Exactly as they appear, output all of the records. Skip any images.

## [Exercise input]
***

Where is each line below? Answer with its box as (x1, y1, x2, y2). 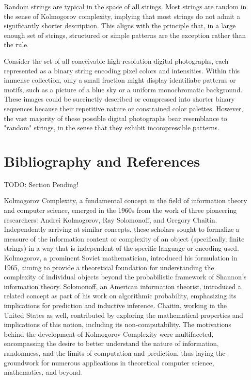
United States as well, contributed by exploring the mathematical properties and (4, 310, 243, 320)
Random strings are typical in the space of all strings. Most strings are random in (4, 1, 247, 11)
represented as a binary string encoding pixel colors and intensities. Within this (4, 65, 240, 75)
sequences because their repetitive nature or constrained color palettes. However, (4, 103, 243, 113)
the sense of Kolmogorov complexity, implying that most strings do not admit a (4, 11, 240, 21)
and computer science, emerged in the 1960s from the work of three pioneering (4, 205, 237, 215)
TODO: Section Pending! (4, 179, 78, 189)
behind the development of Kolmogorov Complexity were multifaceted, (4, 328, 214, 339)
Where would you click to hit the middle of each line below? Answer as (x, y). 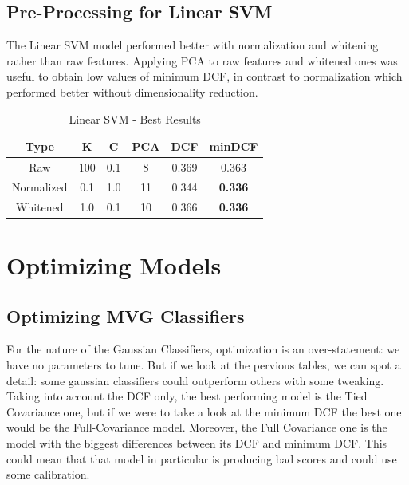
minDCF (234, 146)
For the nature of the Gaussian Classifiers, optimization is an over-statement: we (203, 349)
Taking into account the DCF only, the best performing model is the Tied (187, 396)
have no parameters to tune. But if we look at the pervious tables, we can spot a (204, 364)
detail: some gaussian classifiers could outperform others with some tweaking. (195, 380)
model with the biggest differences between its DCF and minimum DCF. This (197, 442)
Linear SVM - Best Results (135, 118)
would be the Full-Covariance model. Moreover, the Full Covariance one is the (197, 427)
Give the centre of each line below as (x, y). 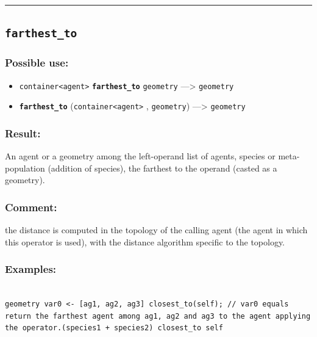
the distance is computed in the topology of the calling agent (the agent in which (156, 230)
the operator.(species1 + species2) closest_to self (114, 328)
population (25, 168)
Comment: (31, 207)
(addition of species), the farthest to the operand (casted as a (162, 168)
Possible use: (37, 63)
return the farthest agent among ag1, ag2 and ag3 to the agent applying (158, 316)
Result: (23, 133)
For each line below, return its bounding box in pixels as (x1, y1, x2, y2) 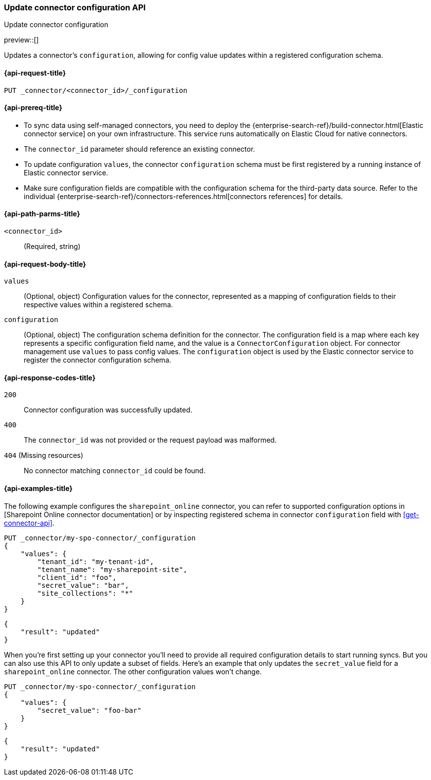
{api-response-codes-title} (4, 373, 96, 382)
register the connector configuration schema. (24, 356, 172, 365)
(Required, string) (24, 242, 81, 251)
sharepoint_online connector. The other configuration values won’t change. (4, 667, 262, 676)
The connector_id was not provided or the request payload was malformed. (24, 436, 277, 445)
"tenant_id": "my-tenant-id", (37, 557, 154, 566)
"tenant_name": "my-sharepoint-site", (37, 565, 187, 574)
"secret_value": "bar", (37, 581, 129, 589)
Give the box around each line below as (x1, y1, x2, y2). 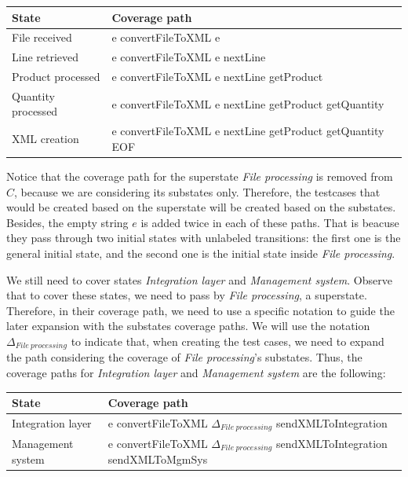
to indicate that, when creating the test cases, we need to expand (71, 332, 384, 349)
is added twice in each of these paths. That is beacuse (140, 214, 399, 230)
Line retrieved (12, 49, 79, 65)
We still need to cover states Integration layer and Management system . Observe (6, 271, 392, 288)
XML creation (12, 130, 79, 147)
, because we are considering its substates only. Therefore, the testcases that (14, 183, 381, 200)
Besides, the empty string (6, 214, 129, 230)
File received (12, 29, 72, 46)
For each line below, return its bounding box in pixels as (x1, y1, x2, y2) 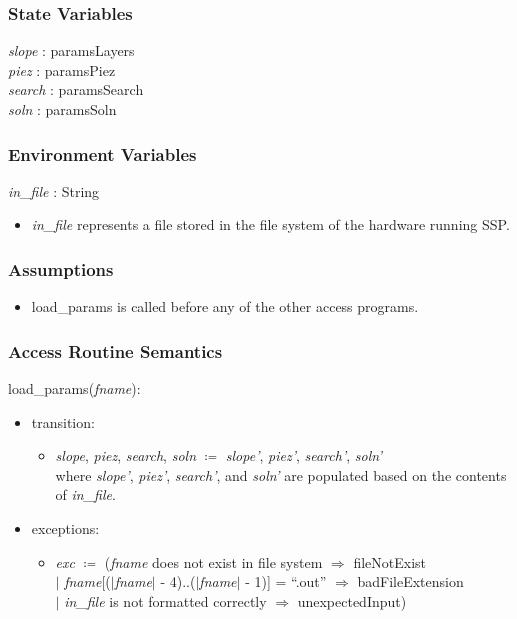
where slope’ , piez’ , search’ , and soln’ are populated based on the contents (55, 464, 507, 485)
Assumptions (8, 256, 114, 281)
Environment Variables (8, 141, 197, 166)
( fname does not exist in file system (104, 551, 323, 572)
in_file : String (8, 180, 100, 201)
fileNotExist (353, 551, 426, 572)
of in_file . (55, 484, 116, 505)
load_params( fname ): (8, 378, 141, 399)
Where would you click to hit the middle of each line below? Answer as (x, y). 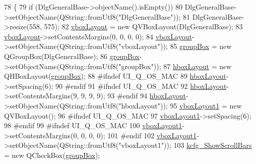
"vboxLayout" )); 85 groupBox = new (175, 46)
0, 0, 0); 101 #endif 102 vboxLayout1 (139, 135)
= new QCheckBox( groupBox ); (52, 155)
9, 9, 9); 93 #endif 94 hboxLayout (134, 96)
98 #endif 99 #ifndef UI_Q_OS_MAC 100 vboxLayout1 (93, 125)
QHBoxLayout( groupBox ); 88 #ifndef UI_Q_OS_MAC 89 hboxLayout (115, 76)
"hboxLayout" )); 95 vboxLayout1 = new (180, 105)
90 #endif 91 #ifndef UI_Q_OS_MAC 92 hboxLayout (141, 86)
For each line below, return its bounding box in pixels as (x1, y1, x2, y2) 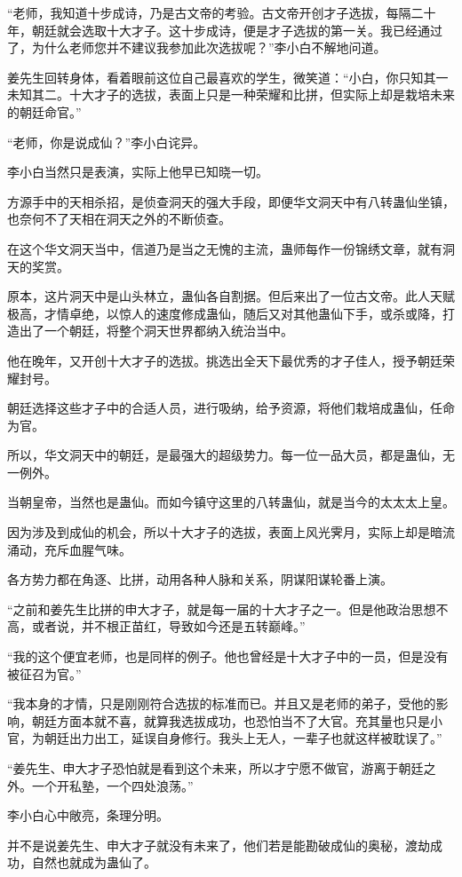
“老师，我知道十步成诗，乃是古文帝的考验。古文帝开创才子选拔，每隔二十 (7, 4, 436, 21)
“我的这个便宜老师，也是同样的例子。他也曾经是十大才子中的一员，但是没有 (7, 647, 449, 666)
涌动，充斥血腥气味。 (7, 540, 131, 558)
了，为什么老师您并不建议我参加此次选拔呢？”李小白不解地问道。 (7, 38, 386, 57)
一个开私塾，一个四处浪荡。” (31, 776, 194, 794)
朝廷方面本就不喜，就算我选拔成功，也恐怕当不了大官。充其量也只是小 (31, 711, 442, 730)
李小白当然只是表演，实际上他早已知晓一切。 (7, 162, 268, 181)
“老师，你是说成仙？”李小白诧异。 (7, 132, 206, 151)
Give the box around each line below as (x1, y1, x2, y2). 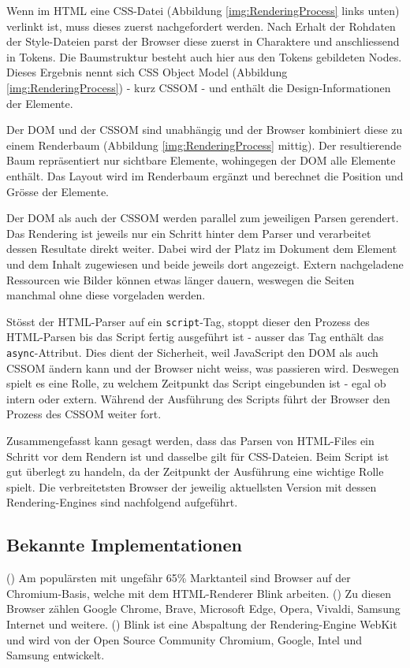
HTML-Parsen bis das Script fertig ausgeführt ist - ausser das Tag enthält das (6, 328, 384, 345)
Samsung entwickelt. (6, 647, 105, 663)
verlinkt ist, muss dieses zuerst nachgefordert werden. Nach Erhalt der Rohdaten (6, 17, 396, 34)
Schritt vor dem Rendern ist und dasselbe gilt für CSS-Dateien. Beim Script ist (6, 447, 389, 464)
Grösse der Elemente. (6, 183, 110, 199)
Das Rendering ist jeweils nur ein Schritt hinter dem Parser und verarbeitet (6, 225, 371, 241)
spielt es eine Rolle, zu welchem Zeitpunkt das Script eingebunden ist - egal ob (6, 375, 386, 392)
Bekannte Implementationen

***

## [Problem solution]
Where is each line below? Answer with its box as (x1, y1, x2, y2). 
United States as well, contributed by exploring the mathematical properties and (4, 310, 243, 320)
Random strings are typical in the space of all strings. Most strings are random in (4, 1, 247, 11)
represented as a binary string encoding pixel colors and intensities. Within this (4, 65, 240, 75)
sequences because their repetitive nature or constrained color palettes. However, (4, 103, 243, 113)
the sense of Kolmogorov complexity, implying that most strings do not admit a (4, 11, 240, 21)
and computer science, emerged in the 1960s from the work of three pioneering (4, 205, 237, 215)
TODO: Section Pending! (4, 179, 78, 189)
behind the development of Kolmogorov Complexity were multifaceted, (4, 328, 214, 339)
Where would you click to hit the middle of each line below? Answer as (x, y). 
minDCF (234, 146)
For the nature of the Gaussian Classifiers, optimization is an over-statement: we (203, 349)
Taking into account the DCF only, the best performing model is the Tied (187, 396)
have no parameters to tune. But if we look at the pervious tables, we can spot a (204, 364)
detail: some gaussian classifiers could outperform others with some tweaking. (195, 380)
model with the biggest differences between its DCF and minimum DCF. This (197, 442)
Linear SVM - Best Results (135, 118)
would be the Full-Covariance model. Moreover, the Full Covariance one is the (197, 427)
Give the centre of each line below as (x, y). 
the distance is computed in the topology of the calling agent (the agent in which (156, 230)
the operator.(species1 + species2) closest_to self (114, 328)
population (25, 168)
Comment: (31, 207)
(addition of species), the farthest to the operand (casted as a (162, 168)
Possible use: (37, 63)
return the farthest agent among ag1, ag2 and ag3 to the agent applying (158, 316)
Result: (23, 133)
For each line below, return its bounding box in pixels as (x1, y1, x2, y2) 
{api-response-codes-title} (4, 373, 96, 382)
register the connector configuration schema. (24, 356, 172, 365)
(Required, string) (24, 242, 81, 251)
sharepoint_online connector. The other configuration values won’t change. (4, 667, 262, 676)
The connector_id was not provided or the request payload was malformed. (24, 436, 277, 445)
"tenant_id": "my-tenant-id", (37, 557, 154, 566)
"tenant_name": "my-sharepoint-site", (37, 565, 187, 574)
"secret_value": "bar", (37, 581, 129, 589)
Give the box around each line below as (x1, y1, x2, y2). 
to indicate that, when creating the test cases, we need to expand (71, 332, 384, 349)
is added twice in each of these paths. That is beacuse (140, 214, 399, 230)
Line retrieved (12, 49, 79, 65)
We still need to cover states Integration layer and Management system . Observe (6, 271, 392, 288)
XML creation (12, 130, 79, 147)
, because we are considering its substates only. Therefore, the testcases that (14, 183, 381, 200)
Besides, the empty string (6, 214, 129, 230)
File received (12, 29, 72, 46)
For each line below, return its bounding box in pixels as (x1, y1, x2, y2) 
where slope’ , piez’ , search’ , and soln’ are populated based on the contents (55, 464, 507, 485)
Assumptions (8, 256, 114, 281)
Environment Variables (8, 141, 197, 166)
( fname does not exist in file system (104, 551, 323, 572)
in_file : String (8, 180, 100, 201)
fileNotExist (353, 551, 426, 572)
of in_file . (55, 484, 116, 505)
load_params( fname ): (8, 378, 141, 399)
Where would you click to hit the middle of each line below? Answer as (x, y). 
"vboxLayout" )); 85 groupBox = new (175, 46)
0, 0, 0); 101 #endif 102 vboxLayout1 (139, 135)
= new QCheckBox( groupBox ); (52, 155)
9, 9, 9); 93 #endif 94 hboxLayout (134, 96)
98 #endif 99 #ifndef UI_Q_OS_MAC 100 vboxLayout1 (93, 125)
QHBoxLayout( groupBox ); 88 #ifndef UI_Q_OS_MAC 89 hboxLayout (115, 76)
"hboxLayout" )); 95 vboxLayout1 = new (180, 105)
90 #endif 91 #ifndef UI_Q_OS_MAC 92 hboxLayout (141, 86)
For each line below, return its bounding box in pixels as (x1, y1, x2, y2) 
“老师，我知道十步成诗，乃是古文帝的考验。古文帝开创才子选拔，每隔二十 (7, 4, 436, 21)
“我的这个便宜老师，也是同样的例子。他也曾经是十大才子中的一员，但是没有 (7, 647, 449, 666)
涌动，充斥血腥气味。 (7, 540, 131, 558)
了，为什么老师您并不建议我参加此次选拔呢？”李小白不解地问道。 (7, 38, 386, 57)
一个开私塾，一个四处浪荡。” (31, 776, 194, 794)
朝廷方面本就不喜，就算我选拔成功，也恐怕当不了大官。充其量也只是小 (31, 711, 442, 730)
李小白当然只是表演，实际上他早已知晓一切。 (7, 162, 268, 181)
“老师，你是说成仙？”李小白诧异。 (7, 132, 206, 151)
Give the box around each line below as (x1, y1, x2, y2). 
HTML-Parsen bis das Script fertig ausgeführt ist - ausser das Tag enthält das (6, 328, 384, 345)
Samsung entwickelt. (6, 647, 105, 663)
verlinkt ist, muss dieses zuerst nachgefordert werden. Nach Erhalt der Rohdaten (6, 17, 396, 34)
Schritt vor dem Rendern ist und dasselbe gilt für CSS-Dateien. Beim Script ist (6, 447, 389, 464)
Grösse der Elemente. (6, 183, 110, 199)
Das Rendering ist jeweils nur ein Schritt hinter dem Parser und verarbeitet (6, 225, 371, 241)
spielt es eine Rolle, zu welchem Zeitpunkt das Script eingebunden ist - egal ob (6, 375, 386, 392)
Bekannte Implementationen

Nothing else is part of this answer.